Start of THE RECORDS

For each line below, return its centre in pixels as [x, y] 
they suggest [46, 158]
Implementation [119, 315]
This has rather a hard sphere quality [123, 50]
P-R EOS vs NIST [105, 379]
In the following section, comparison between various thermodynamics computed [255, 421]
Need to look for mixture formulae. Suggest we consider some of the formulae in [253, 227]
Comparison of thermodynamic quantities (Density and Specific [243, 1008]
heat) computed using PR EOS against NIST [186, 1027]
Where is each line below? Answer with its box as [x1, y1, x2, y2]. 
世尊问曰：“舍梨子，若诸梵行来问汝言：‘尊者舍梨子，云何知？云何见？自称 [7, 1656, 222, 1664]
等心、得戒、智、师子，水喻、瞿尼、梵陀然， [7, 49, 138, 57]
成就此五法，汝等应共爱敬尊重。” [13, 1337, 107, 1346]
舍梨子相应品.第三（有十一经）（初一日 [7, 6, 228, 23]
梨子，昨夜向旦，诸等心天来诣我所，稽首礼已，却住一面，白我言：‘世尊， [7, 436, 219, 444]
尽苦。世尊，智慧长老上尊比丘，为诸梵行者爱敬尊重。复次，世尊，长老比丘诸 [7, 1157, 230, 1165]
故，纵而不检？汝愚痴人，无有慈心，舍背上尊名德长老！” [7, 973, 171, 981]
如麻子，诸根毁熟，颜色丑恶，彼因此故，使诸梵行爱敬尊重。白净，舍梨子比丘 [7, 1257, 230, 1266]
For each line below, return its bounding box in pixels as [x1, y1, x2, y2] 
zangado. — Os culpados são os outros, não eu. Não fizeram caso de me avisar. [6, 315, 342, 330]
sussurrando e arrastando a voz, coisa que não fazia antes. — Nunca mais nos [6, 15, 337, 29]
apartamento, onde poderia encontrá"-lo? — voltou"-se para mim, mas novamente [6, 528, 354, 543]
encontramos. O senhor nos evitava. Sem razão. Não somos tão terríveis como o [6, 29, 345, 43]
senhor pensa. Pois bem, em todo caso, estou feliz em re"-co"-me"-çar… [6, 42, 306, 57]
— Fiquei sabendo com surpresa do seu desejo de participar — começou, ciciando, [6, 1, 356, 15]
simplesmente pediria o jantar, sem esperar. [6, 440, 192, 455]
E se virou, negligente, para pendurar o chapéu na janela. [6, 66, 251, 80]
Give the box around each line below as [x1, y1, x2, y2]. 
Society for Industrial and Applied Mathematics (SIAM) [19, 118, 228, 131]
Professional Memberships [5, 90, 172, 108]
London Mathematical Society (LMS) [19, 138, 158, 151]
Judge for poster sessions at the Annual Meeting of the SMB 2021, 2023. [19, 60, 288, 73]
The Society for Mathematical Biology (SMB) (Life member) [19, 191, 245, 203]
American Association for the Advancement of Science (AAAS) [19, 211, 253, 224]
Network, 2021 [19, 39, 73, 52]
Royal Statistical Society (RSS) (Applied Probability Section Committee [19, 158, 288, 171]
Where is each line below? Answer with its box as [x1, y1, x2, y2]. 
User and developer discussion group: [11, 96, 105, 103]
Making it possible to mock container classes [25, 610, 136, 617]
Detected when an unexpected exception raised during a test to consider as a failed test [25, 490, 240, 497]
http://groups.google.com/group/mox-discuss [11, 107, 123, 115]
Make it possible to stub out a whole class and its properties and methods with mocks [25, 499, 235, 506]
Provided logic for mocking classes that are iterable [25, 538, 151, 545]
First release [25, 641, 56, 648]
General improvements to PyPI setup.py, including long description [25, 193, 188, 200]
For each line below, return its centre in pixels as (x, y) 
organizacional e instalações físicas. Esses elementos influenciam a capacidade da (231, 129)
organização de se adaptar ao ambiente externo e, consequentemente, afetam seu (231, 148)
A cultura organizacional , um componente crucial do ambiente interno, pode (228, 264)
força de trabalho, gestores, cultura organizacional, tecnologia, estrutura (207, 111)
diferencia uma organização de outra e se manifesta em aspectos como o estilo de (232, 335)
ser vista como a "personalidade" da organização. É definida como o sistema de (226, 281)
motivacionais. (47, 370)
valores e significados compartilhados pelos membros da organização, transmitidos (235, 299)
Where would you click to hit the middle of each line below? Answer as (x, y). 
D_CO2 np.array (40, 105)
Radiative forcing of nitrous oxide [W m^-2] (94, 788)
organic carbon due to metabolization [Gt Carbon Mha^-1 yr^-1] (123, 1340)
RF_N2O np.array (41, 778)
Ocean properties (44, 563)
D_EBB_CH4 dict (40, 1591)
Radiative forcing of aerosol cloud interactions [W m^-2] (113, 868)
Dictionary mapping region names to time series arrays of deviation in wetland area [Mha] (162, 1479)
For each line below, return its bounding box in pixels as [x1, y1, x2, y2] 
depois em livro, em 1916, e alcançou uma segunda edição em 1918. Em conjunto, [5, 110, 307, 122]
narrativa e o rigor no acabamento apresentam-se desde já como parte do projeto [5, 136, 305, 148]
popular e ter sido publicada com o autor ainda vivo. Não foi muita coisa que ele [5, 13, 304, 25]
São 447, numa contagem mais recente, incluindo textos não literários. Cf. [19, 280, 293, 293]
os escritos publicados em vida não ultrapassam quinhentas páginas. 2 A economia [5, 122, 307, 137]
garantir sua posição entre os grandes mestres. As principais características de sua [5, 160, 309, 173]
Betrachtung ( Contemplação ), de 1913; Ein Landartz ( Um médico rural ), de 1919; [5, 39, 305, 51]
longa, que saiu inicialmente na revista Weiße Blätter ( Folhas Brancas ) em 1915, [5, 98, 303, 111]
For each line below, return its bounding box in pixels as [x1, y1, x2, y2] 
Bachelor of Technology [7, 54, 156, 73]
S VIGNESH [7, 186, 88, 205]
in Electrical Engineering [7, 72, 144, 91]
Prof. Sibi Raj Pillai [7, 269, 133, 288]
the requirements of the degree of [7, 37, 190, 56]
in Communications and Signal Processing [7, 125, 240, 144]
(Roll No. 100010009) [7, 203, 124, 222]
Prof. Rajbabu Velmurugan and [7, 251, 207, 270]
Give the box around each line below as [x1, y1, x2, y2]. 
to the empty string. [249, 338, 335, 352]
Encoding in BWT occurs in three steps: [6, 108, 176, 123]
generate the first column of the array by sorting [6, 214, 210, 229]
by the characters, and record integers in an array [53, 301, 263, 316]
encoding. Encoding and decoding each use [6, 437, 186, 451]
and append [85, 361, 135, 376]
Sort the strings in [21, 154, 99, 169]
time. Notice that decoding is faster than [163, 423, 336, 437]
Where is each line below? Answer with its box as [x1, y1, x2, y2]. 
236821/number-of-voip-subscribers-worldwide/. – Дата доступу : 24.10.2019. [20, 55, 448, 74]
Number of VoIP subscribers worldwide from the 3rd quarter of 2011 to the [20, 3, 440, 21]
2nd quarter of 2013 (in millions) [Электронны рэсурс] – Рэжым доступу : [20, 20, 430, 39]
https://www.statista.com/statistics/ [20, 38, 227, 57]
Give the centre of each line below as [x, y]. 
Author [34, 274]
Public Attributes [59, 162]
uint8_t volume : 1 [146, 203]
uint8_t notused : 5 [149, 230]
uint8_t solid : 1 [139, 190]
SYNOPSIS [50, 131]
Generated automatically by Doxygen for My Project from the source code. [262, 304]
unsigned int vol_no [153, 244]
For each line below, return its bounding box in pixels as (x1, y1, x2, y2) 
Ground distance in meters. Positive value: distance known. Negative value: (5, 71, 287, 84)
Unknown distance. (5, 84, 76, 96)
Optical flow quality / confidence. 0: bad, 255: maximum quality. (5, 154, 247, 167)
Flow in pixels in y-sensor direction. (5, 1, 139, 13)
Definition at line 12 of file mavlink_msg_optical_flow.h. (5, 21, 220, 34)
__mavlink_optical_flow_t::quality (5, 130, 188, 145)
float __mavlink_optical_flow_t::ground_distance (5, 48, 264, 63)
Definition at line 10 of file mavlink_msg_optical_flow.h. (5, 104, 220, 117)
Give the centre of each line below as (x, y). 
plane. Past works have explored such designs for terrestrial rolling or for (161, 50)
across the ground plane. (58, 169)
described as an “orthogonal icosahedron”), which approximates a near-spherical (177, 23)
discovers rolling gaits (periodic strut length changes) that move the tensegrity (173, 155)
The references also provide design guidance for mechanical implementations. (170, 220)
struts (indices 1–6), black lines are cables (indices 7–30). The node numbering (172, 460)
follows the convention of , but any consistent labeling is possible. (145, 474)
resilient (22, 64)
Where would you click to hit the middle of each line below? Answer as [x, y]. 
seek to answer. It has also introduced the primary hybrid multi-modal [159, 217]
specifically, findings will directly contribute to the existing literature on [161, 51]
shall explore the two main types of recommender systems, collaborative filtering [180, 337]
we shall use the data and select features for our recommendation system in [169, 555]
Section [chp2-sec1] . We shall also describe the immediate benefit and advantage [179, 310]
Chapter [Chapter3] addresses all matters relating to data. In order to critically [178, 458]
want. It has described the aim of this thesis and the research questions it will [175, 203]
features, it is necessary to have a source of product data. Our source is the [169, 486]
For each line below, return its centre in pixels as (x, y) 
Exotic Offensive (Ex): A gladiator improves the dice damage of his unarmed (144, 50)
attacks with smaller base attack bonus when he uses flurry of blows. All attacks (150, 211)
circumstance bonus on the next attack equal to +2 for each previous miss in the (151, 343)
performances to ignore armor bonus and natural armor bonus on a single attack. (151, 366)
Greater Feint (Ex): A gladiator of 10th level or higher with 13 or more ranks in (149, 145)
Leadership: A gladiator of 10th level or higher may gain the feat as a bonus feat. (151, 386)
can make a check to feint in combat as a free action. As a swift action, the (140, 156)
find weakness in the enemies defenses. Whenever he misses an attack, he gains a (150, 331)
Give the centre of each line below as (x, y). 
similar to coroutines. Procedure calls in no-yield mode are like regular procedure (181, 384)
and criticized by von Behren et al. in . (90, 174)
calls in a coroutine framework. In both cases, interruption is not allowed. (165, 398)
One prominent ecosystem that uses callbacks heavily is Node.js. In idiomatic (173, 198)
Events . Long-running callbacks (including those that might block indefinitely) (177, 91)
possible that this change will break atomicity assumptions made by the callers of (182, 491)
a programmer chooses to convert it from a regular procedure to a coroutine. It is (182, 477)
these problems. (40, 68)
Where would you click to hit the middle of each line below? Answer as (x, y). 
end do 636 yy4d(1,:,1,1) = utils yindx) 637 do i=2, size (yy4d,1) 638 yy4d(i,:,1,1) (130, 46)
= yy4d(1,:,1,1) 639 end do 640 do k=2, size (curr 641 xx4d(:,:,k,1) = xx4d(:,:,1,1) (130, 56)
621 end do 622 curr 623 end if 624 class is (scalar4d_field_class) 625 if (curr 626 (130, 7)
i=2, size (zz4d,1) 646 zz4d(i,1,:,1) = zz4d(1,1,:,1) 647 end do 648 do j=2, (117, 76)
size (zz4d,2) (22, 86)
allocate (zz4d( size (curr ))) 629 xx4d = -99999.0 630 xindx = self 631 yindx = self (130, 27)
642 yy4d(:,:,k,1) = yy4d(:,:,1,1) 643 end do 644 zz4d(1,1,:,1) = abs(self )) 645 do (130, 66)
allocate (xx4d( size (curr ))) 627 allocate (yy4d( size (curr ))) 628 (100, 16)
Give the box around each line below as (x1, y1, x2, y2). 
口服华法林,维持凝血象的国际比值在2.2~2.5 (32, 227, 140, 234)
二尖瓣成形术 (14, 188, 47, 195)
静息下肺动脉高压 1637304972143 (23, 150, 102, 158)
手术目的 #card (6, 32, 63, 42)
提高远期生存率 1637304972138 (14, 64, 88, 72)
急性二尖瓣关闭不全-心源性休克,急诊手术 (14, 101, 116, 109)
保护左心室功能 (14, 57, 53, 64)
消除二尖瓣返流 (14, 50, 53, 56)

End of THE RECORDS

Every line above that holds the word "file" needs to be copied.

Definition at line 12 of file mavlink_msg_optical_flow.h. (5, 21, 220, 34)
Definition at line 10 of file mavlink_msg_optical_flow.h. (5, 104, 220, 117)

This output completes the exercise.